EXERCISE AIM: Repeat the records below exactly, leaving out every picture.

━━━━━ EXERCISE DATA ━━━━━

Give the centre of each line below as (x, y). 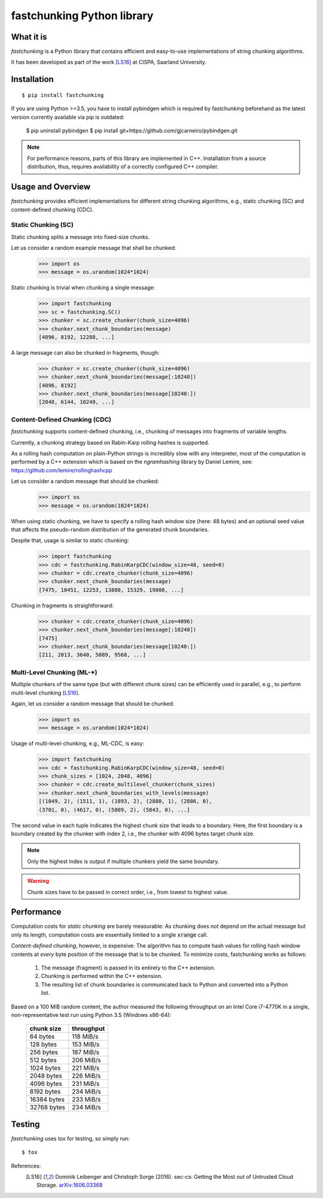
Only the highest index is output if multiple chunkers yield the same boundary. (123, 861)
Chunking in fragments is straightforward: (62, 605)
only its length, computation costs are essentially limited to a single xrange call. (109, 934)
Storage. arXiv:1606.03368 (70, 1185)
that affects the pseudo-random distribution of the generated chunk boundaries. (110, 529)
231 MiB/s (86, 1084)
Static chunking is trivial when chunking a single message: (83, 288)
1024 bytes (45, 1068)
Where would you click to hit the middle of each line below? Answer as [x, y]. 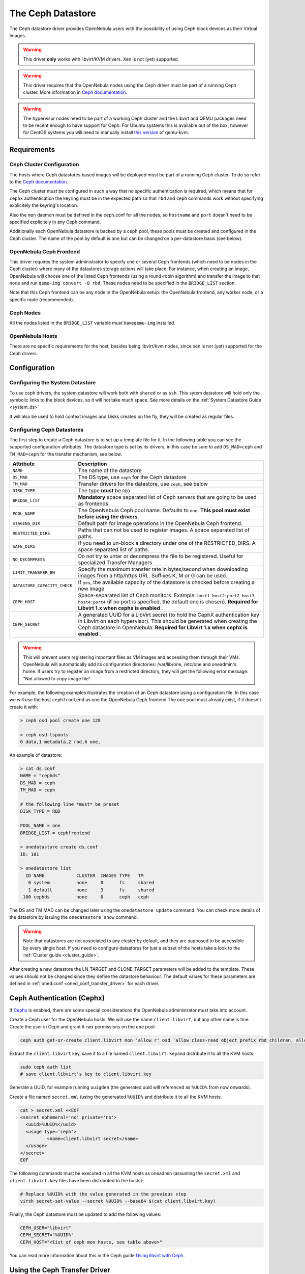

━━━━━

RESULT FOR THIS TASK:
Give the centre of each line below as (x, y). 
Only the highest index is output if multiple chunkers yield the same boundary. (123, 861)
Chunking in fragments is straightforward: (62, 605)
only its length, computation costs are essentially limited to a single xrange call. (109, 934)
Storage. arXiv:1606.03368 (70, 1185)
that affects the pseudo-random distribution of the generated chunk boundaries. (110, 529)
231 MiB/s (86, 1084)
Static chunking is trivial when chunking a single message: (83, 288)
1024 bytes (45, 1068)
Where would you click to hit the middle of each line below? Answer as [x, y]. 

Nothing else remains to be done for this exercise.